Labor & Employment Law Daily As non-employee, father can’t sue under Title VII even though he was target of company’s retaliation against daughter
Thursday, August 27, 2020

As non-employee, father can’t sue under Title VII even though he was target of company’s retaliation against daughter

By Glenn Sulzer, J.D.

The zone of interests that Title VII protects is limited to parties in an employment relationship with the employer alleged to have committed the retaliatory or unlawful actions.

A third-party wholesaler was not entitled to sue under Title VII as the intentional target of a company’s retaliatory actions against his daughter for filing a pregnancy discrimination claim, according to the Fifth Circuit Court of Appeals. The father was not employed by the company, and Title VII only protects employees from the unlawful acts of their employers, the appeals court reasoned (Simmons v. UBS Financial Services, Inc., August 24, 2020, Smith, J.).

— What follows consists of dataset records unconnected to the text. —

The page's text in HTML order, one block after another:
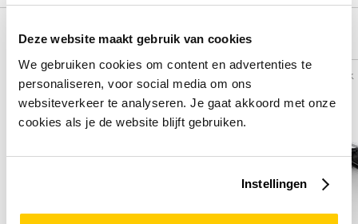
Deze website maakt gebruik van cookies
We gebruiken cookies om content en advertenties te
personaliseren, voor social media om ons
websiteverkeer te analyseren. Je gaat akkoord met onze
cookies als je de website blijft gebruiken.
Instellingen
Alternatieven
Vergelijk Vergelijk
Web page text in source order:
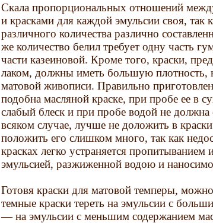
Скала пропорциональных отношений
и красками для каждой эмульсии своя, так
различного количества различно
же количество белил требует одну часть
части казеиновой. Кроме того, краски,
лаком, должны иметь большую плотность,
матовой живописи. Правильно
подобна масляной краске, при пробе ее в
слабый блеск и при пробе водой не
всяком случае, лучше не доложить в
положить его слишком много, так как
красках легко устраняется
эмульсией, разжиженной водою и
Готовя краски для матовой темперы,
темные краски тереть на эмульсии с
— на эмульсии с меньшим содержанием

Retaliation for daughter’s pregnancy discrimination claim. The plaintiff was employed by Prelle Financial Group as a third-party wholesaler of life-insurance products to clients of UBS Financial Services. His daughter was a UBS employee who had filed charges with the EEOC alleging pregnancy discrimination by the company. The employee’s claim was eventually settled, and she resigned from the company.

Lost job. Subsequently the plaintiff’s third-party relationship with UBS deteriorated to the point that he was denied access to UBS offices and prohibited from doing business with UBS clients. As a consequence of the UBS actions, the plaintiff’s employment with Prelle effectively ended and he left his position.

The plaintiff then brought suit against UBS, alleging, under Title VII, that the company “retaliated against his daughter by taking adverse actions against him.” UBS moved to dismiss the claim, arguing that he was not a UBS employee and, thus, not entitled to sue under Title VII. The federal trial court agreed with UBS, ruling that his nonemployee status foreclosed his statutory standing to sue, and the Fifth Circuit affirmed.

Zone of interests protected by Title VII. Initially, the appeals court explained that in order to have Title VII standing, an aggrieved person must bring a claim that falls within the “zone of interests” sought to be protected by the statutory provision that forms the legal basis of the complaint. While the zone of interests test is to be read expansively, the court advised, it cannot be applied to include interests that are only “marginally related” to or inconsistent with the purposes implicit in the statute. The novel issue before the court was whether the plaintiff, as opposed to his daughter, was covered by Title VII, even though he did not engage in activity protected by the statute.

Supreme Court case dispositive. In resolving the issue, the Fifth Circuit panel relied on the Supreme Court’s reasoning in Thompson v. N. Am. Stainless, LP . In Thompson, the Supreme Court allowed an employee to sue his employer under Title VII for discharging him in retaliation for his fiancee having filed a sex discrimination claim against the company. The Court rejected the categorical view restricting standing under Title VII to employees who engage in a protected activity. Applying the zone of interests standard, the Court stressed that the plaintiff was: (1) an employee protected from unlawful employer actions under Title VII and (2) actually injured by the unlawful acts by which the employer sought to punish his fiance. Accordingly, even though the employee had not engaged in protected activity, he fell within Title VII’s zone of protected interests and had statutory standing.

Citing Thompson, the plaintiff here maintained that it would be consistent with Title VII’s anti-discrimination purposes to allow an affected third party to bring suit, even if not employed by the aggrieving employer. The fact that UBS purposefully targeted him because of his close association with an employee who engaged in protected activity, the plaintiff urged, was sufficient to afford him standing.

The appeals court, however, agreed with UBS and the trial court that the fact that the plaintiff was not an employee of UBS negated his claim to Title VII standing. The zone of interests that Title VII protects, the court stressed, is limited to parties in employment relationships with a defendant employer. As the plaintiff was not an employee of UBS, only the father of an employee, the court concluded that his interests were only marginally related to the purposes of Title VII.

Third party suit would advance Title VII goals. Alternatively, the plaintiff argued that his daughter’s employment relationship with UBS brought his claim within the scope of Title VII. The statute’s purpose of protecting employees from an employer’s unlawful actions, the plaintiff maintained, would be served by allowing a third party to sue for harm suffered as the direct result of the employer’s retaliatory animosity towards a complaining employee, even if the third party was not an employee of the company.

Rejecting this argument as well, the appeals court stressed that a plaintiff must establish that the alleged injury fell within the protected zone of interests and that his personal interests were covered by Title VII. The fact that a claim would advance Title VII’s goal of eliminating retaliatory employer actions, the court advised, was not sufficient to allow for standing. UBS’s decision to discontinue its business relationship with the plaintiff as a third party wholesaler, the court held, was “not the stuff” Title VII was written to address.